Lesyle Headland’s Sleeping with Other People is a R-rated romantic comedy that suffers from being a little too in love with itself but hits a few notes of authenticity and elicits enough raucous humor to make it a mostly worthwhile exercise in deciphering how love and sex fit together. Many years after losing his virginity to Lainey- Jake finds her again at a meeting for sex addicts and they begin a passionate friendship filled with over-sharing, co-dependency, and laughter. If you already think that the title is lacking nuance- you’d be right. It downplays the fact that only one of them has a problem directly with monogamy and the other one is hung up on one person in particular. Yes, they fill the gaps of meaning in their lives with sex but both still are seeking meaning from the relationships they engage in. This film is extremely mild in it’s depiction of compulsive sexual habits (for the real deal seek Shame) and instead explores if straight, modern day women and men can be friends without sex getting in the way. The director decidedly tells us they can’t and describes it as “…When Harry Met Sally for assholes” which pretty much hits the nail on the head. It’s not that this cinematic couple acts exceptionally deplorable but rather that they are callous or clueless in assessing what they sincerely need in a partner and so make the same mistakes time and time again.

There are quite a few explicit jokes that fall flat but a dozen or so uniquely intimate moments that are salacious in a way that is both funny and provocative. A scene involving a lesson in pleasure explained in graphic yet practical terms with a bottle gets away with a lot, evolves the central relationship and sustains the awkward tension for an obscene amount of time.
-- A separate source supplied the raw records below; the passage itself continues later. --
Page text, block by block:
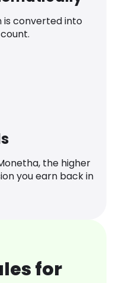
is converted into
the higher
you earn back in
for
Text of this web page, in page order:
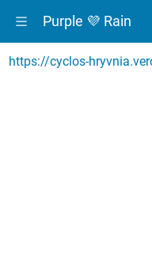
Purple 💜 Rain
https://cyclos-

It’s an accomplishment in itself and makes you long for the rest of the movie to push the same buttons.

There’s no doubt that Sudeikis and Brie are charming but there are times that the film too overtly spotlights how attractive they’re supposed to be coming off. By hyperfocusing on Brie’s body and how suave Sudeikis delivers his commentary on sex- there’s a certain messiness of truly knowing someone on a day to day basis that gets brushed under the rug. Lainey is repeatedly told by multiple people that she “looks great” and Jake annoys his best friend Xander (Jason Mantzoukas) by coming on to nearly every woman he meets. A scene where Jake tries to casually go lingerie shopping with Lainey is cute but way too obvious in what it is trying to accomplish and practically screaming for us to admire Jake’s restraint. As much as the movie asks us desperately to see Lainey as more than a sex object and Jake as more than a “boys will be boys” sort of guy- it relies heavily on these stereotypes for the majority of laughs. The story’s strength comes from how the two are unable to functionally maintain relationships with other people but are somehow incredibly muddled about their deep, mutual affection for one another. An OBGYN (a mustached Adam Scott) has strung Lainey along for years without any intention of getting truly serious. Lainey is hung up on his every text and lack of inaction. Jake cheats on a woman when he knows he no longer wants to be with her and by doing so, cowardly gives the girl the reins to break up with him.
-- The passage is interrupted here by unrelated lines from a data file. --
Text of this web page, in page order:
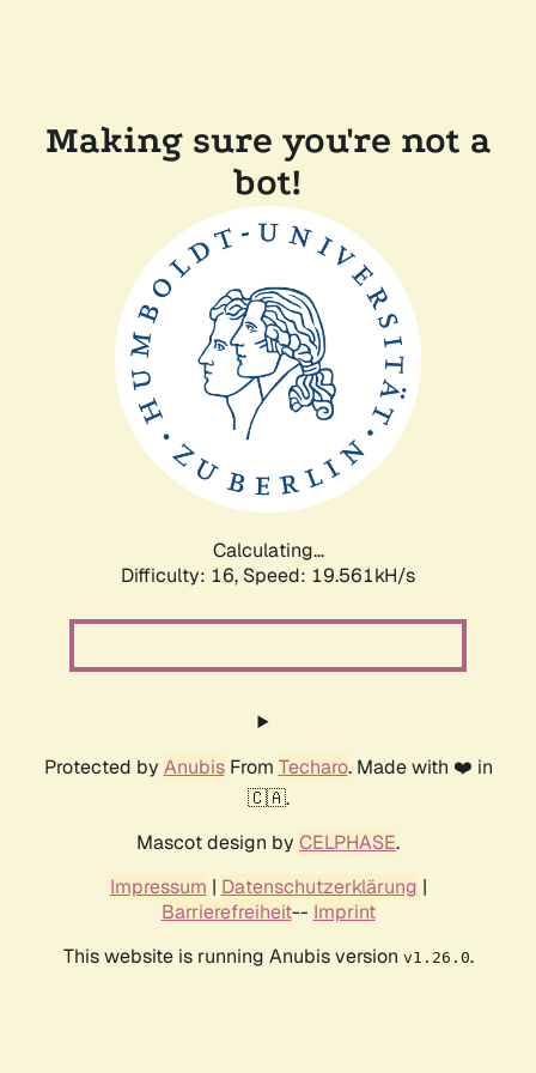
Making sure you're not a
bot!
Calculating...
Difficulty: 16, Speed: 19.561kH/s
Protected by AnubisFrom Techaro. Made with ❤️ in
🇨🇦.
Mascot design by CELPHASE.
Impressum | Datenschutzerklärung |
Barrierefreiheit-- Imprint
This website is running Anubis version v1.26.0.
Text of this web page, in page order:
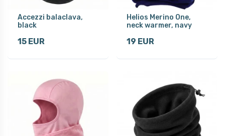
Accezzi balaclava,
black
15 EUR
Helios Merino One,
neck warmer, navy
19 EUR
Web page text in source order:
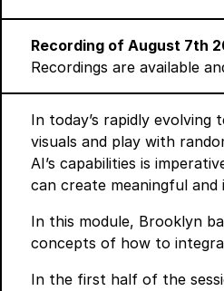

A more substantial movie about relationships would have taken some of the shiny veneer off the bright, New York city lifestyles involved and given this couple a few more topics to discuss outside of the relationships they don’t want to be in. It’s clear that even though they have an openness and camaraderie that is rare- the movie gets stalled with its own obsession with aesthetics and under-develops what topics beyond sex that the characters are interested in. Sleeping with Other People verges on being an important film about love but inadvertently upstages the power of its intimate moments by over-emphasizing physicality, possessiveness, and wrongly assuming that the only topic men and women want to talk about is sex.